Records from a collection
-----

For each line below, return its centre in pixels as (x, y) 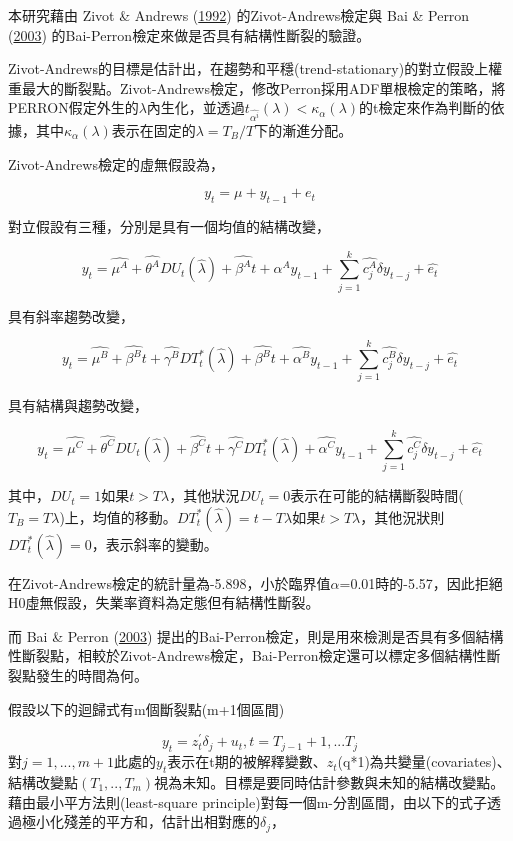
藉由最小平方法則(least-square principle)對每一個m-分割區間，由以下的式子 (247, 801)
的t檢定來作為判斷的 (425, 107)
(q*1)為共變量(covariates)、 (424, 761)
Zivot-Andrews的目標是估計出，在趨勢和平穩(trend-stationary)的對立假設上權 (255, 68)
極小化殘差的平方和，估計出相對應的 (140, 821)
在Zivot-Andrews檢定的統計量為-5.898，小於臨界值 (169, 582)
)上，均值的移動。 (118, 516)
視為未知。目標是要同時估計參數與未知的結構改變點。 (329, 781)
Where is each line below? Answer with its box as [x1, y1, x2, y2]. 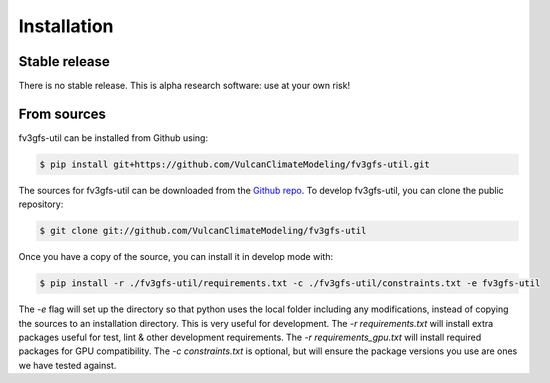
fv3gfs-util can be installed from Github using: [18, 131, 209, 144]
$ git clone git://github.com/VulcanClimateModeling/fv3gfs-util [39, 225, 367, 237]
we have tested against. [18, 359, 117, 371]
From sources [18, 105, 107, 122]
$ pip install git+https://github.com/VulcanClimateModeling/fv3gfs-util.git [39, 158, 430, 170]
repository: [18, 198, 64, 210]
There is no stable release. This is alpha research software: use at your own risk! [18, 80, 350, 92]
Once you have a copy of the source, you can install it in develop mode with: [18, 251, 334, 263]
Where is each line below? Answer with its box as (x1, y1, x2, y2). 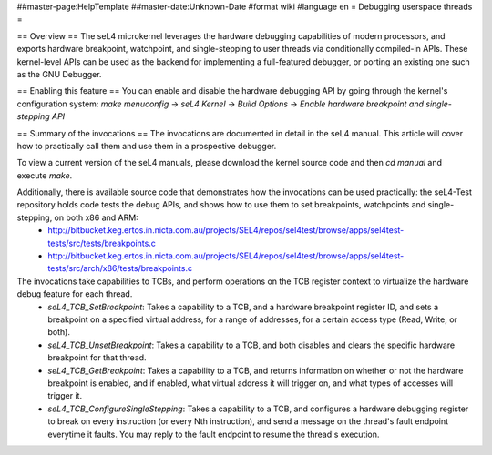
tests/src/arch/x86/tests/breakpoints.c (47, 263, 193, 274)
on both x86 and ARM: (54, 212, 138, 223)
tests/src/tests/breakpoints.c (47, 238, 157, 248)
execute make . (16, 169, 73, 181)
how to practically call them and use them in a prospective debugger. (16, 140, 277, 151)
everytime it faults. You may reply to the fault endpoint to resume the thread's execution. (47, 429, 380, 440)
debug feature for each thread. (16, 288, 133, 299)
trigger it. (47, 390, 82, 401)
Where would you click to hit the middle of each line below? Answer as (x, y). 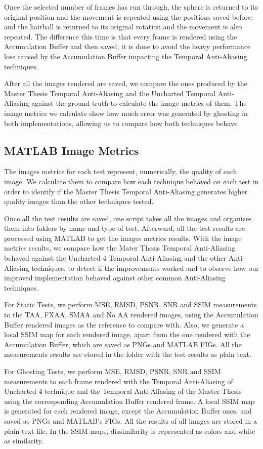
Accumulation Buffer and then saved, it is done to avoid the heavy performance (127, 46)
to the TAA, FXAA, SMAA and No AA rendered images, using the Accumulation (131, 315)
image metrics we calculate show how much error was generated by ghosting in (126, 113)
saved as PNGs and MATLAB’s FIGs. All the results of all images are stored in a (130, 420)
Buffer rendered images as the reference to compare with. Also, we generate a (124, 324)
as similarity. (24, 441)
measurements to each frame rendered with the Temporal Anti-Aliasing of (119, 381)
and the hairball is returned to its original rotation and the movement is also (123, 27)
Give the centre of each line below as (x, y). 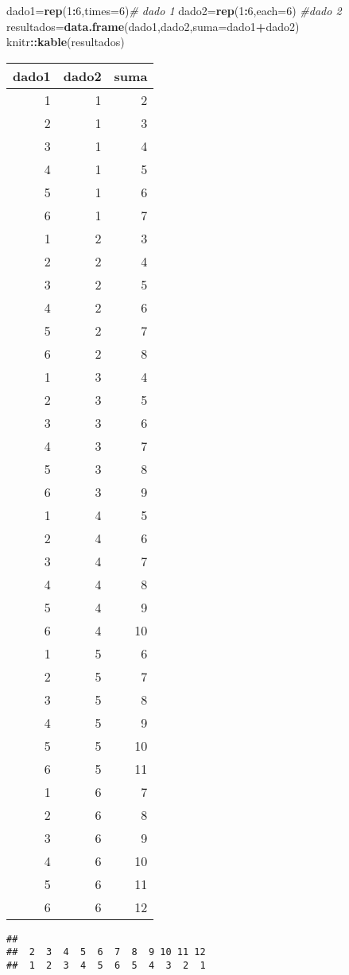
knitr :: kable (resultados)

-----

• [Required action] Exactly the lines from the one with "Give the centre" through the end of the entries above must be written out, and no pictures may be included.

• [Solution to this task]
Give the centre of each line below as (x, y). 
knitr :: kable (resultados)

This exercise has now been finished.